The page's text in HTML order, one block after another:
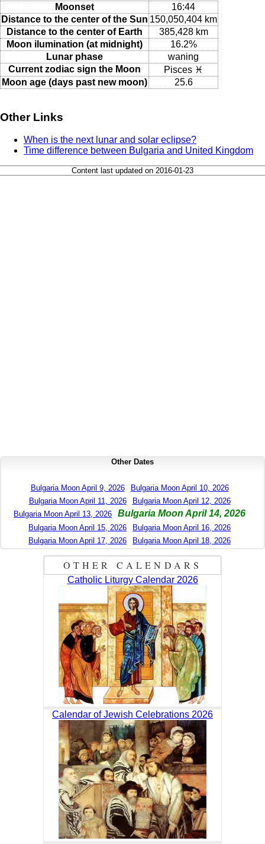
Moonset
16:44
Distance to the center of the Sun 150,050,404 km
Distance to the center of Earth
385,428 km
Moon ilumination (at midnight)
16.2%
Lunar phase
waning
Current zodiac sign the Moon
Pisces ♓
Moon age (days past new moon)
25.6
Other Links
When is the next lunar and solar eclipse?
Time difference between Bulgaria and United Kingdom
Content last updated on 2016-01-23
Other Dates
Bulgaria Moon April 9, 2026
Bulgaria Moon April 10, 2026
Bulgaria Moon April 11, 2026
Bulgaria Moon April 12, 2026
Bulgaria Moon April 13, 2026
Bulgaria Moon April 14, 2026
Bulgaria Moon April 15, 2026
Bulgaria Moon April 16, 2026
Bulgaria Moon April 17, 2026
Bulgaria Moon April 18, 2026
OTHER CALENDARS
Catholic Liturgy Calendar 2026
Calendar of Jewish Celebrations 2026

______

**What to produce:** Return all lines in the entries above that carry the word "April".

**Task answer:**
Bulgaria Moon April 9, 2026
Bulgaria Moon April 10, 2026
Bulgaria Moon April 11, 2026
Bulgaria Moon April 12, 2026
Bulgaria Moon April 13, 2026
Bulgaria Moon April 14, 2026
Bulgaria Moon April 15, 2026
Bulgaria Moon April 16, 2026
Bulgaria Moon April 17, 2026
Bulgaria Moon April 18, 2026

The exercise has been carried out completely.